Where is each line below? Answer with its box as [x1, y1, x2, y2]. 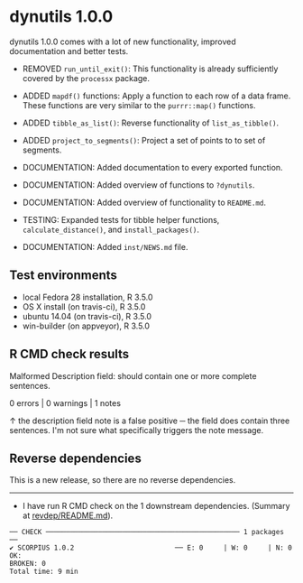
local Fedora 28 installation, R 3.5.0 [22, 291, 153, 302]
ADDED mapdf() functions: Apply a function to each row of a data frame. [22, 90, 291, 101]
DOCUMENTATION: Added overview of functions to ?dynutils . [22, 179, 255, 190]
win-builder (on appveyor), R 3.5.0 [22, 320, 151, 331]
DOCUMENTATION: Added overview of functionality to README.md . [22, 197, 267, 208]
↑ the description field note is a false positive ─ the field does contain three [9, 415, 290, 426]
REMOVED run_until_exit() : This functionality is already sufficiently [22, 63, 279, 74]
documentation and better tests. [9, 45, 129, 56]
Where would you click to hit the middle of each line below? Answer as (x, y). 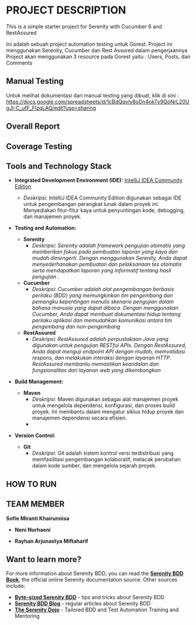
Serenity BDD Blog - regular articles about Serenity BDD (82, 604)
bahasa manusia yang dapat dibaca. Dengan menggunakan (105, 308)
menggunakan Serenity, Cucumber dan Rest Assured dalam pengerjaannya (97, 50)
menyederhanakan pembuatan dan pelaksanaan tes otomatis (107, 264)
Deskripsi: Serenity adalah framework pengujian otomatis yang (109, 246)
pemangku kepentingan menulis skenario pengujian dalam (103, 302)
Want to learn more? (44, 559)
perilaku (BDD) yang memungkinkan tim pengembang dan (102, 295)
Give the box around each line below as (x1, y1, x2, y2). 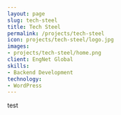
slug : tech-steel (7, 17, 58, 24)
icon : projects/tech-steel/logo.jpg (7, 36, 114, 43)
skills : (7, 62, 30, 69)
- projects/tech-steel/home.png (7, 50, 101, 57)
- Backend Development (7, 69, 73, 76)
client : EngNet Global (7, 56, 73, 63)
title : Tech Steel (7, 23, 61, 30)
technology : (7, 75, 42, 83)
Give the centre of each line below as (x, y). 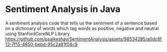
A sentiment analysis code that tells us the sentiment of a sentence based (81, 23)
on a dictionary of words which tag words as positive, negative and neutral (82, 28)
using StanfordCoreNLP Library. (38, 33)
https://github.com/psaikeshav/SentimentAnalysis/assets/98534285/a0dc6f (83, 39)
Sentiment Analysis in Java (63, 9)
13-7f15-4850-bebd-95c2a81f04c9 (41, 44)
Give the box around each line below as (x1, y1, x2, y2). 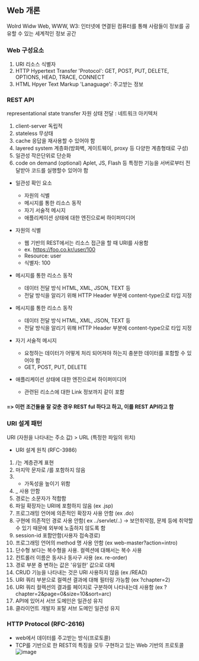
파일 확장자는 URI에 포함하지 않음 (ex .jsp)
--
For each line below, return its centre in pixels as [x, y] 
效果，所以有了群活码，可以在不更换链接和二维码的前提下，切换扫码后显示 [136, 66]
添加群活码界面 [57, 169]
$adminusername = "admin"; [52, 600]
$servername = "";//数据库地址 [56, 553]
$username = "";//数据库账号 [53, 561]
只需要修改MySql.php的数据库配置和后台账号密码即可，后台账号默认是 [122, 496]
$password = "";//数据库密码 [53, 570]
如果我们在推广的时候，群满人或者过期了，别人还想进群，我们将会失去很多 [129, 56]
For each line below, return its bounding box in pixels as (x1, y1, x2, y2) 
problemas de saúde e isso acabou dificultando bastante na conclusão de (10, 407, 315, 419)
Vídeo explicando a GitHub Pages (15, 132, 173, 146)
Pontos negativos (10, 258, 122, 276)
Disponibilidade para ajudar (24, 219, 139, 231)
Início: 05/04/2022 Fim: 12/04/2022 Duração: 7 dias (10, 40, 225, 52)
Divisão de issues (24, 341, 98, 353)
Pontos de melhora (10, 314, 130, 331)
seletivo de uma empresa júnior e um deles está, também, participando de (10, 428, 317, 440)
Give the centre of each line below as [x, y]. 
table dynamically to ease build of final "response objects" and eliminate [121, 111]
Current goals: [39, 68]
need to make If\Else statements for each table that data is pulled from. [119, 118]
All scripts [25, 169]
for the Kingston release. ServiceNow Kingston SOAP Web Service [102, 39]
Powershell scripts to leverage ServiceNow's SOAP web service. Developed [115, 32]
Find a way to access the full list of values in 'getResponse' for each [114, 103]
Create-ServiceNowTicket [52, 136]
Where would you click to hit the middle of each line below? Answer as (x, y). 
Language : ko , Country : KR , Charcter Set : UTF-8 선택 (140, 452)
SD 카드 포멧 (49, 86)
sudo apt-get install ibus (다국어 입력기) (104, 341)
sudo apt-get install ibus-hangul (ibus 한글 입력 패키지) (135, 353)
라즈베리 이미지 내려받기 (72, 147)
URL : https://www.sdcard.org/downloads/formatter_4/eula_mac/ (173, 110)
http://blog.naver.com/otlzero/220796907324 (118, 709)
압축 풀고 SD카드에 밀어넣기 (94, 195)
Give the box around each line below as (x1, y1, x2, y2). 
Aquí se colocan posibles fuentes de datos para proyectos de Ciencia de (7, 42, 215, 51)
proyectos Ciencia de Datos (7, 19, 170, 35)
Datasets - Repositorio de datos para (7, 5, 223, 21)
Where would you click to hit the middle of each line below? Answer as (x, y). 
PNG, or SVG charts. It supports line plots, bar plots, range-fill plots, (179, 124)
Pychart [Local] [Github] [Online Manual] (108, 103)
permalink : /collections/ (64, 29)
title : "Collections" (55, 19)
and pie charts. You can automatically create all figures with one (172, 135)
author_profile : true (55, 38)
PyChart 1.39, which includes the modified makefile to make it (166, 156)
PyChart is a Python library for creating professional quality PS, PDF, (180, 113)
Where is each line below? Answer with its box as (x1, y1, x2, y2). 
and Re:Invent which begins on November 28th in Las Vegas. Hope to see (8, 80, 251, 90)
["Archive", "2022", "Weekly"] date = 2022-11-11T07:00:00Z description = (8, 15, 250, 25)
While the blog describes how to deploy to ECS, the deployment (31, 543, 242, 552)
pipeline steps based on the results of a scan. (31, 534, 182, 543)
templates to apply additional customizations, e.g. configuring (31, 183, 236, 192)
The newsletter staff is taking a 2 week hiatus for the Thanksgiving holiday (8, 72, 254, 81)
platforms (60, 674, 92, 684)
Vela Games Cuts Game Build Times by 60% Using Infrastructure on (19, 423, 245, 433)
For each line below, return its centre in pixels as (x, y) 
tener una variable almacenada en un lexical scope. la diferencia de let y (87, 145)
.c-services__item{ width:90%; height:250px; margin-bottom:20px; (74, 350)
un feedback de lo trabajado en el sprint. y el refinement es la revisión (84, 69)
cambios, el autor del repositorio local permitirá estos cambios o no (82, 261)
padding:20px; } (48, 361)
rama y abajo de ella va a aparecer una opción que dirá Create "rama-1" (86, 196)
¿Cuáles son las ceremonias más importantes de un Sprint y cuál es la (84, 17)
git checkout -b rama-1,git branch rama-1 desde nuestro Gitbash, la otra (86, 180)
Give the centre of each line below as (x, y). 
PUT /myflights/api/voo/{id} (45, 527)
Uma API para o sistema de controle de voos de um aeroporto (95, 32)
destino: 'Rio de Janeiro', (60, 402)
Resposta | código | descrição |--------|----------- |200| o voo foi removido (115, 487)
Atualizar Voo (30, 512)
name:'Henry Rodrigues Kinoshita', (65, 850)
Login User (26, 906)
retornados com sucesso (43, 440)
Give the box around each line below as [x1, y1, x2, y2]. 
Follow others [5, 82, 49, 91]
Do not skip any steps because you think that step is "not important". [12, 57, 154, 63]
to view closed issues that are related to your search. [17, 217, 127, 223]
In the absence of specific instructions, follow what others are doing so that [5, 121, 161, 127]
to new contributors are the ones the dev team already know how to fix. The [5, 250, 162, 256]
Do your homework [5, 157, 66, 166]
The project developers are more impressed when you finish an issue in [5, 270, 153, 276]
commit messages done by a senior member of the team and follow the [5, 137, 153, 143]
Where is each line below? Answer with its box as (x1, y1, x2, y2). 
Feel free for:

THE PROBLEM: Using the data above, set down each line from the line with "- Backend Development (7, 69, 73, 76)" to the line with "using StanfordCoreNLP Library. (38, 33)" exactly, both ends included, and leave the pictures behind. Nothing else belongs.

YOUR RESPONSE:
- Backend Development (7, 69, 73, 76)
client : EngNet Global (7, 56, 73, 63)
title : Tech Steel (7, 23, 61, 30)
technology : (7, 75, 42, 83)
Give the centre of each line below as (x, y). 
A sentiment analysis code that tells us the sentiment of a sentence based (81, 23)
on a dictionary of words which tag words as positive, negative and neutral (82, 28)
using StanfordCoreNLP Library. (38, 33)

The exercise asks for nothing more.